Content starts

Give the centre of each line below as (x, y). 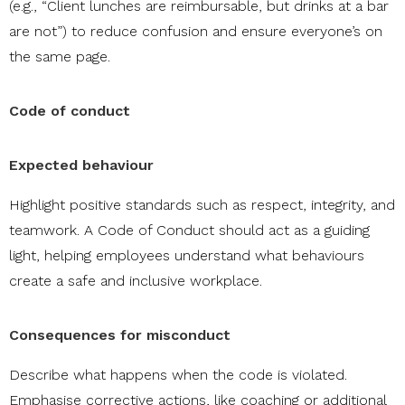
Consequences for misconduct (120, 335)
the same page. (60, 57)
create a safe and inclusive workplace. (136, 281)
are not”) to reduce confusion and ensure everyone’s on (196, 32)
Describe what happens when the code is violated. (178, 375)
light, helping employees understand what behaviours (187, 256)
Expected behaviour (81, 165)
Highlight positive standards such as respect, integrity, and (202, 205)
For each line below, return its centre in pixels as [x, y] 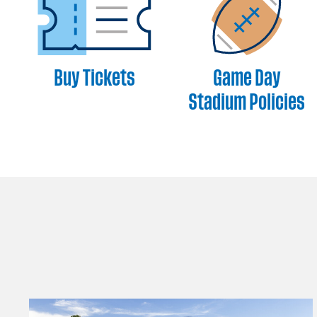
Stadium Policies [247, 103]
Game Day [247, 79]
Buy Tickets [95, 79]
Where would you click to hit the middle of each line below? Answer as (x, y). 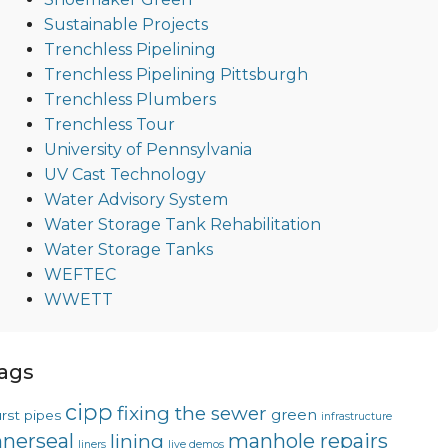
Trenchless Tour (109, 124)
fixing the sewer (191, 413)
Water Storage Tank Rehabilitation (182, 224)
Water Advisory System (135, 199)
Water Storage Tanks (128, 249)
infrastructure (356, 416)
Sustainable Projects (125, 24)
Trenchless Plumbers (129, 99)
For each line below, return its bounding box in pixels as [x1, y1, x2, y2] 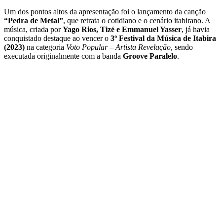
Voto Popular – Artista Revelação [66, 42, 171, 51]
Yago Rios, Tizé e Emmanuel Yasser [63, 25, 182, 34]
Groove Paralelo [123, 51, 177, 60]
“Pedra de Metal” [4, 16, 63, 25]
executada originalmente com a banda [4, 51, 123, 60]
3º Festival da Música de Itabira [110, 34, 216, 42]
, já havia [182, 25, 210, 34]
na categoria [25, 42, 66, 51]

Content ends

* [EXERCISE PROMPT]:
For this exercise, write the listing out again exactly, excluding all images.

* [OUTPUT]:
Give the centre of each line below as (x, y). 
Consequences for misconduct (120, 335)
the same page. (60, 57)
create a safe and inclusive workplace. (136, 281)
are not”) to reduce confusion and ensure everyone’s on (196, 32)
Describe what happens when the code is violated. (178, 375)
light, helping employees understand what behaviours (187, 256)
Expected behaviour (81, 165)
Highlight positive standards such as respect, integrity, and (202, 205)
For each line below, return its centre in pixels as [x, y] 
Stadium Policies [247, 103]
Game Day [247, 79]
Buy Tickets [95, 79]
Where would you click to hit the middle of each line below? Answer as (x, y). 
Trenchless Tour (109, 124)
fixing the sewer (191, 413)
Water Storage Tank Rehabilitation (182, 224)
Water Advisory System (135, 199)
Water Storage Tanks (128, 249)
infrastructure (356, 416)
Sustainable Projects (125, 24)
Trenchless Plumbers (129, 99)
For each line below, return its bounding box in pixels as [x1, y1, x2, y2] 
Voto Popular – Artista Revelação [66, 42, 171, 51]
Yago Rios, Tizé e Emmanuel Yasser [63, 25, 182, 34]
Groove Paralelo [123, 51, 177, 60]
“Pedra de Metal” [4, 16, 63, 25]
executada originalmente com a banda [4, 51, 123, 60]
3º Festival da Música de Itabira [110, 34, 216, 42]
, já havia [182, 25, 210, 34]
na categoria [25, 42, 66, 51]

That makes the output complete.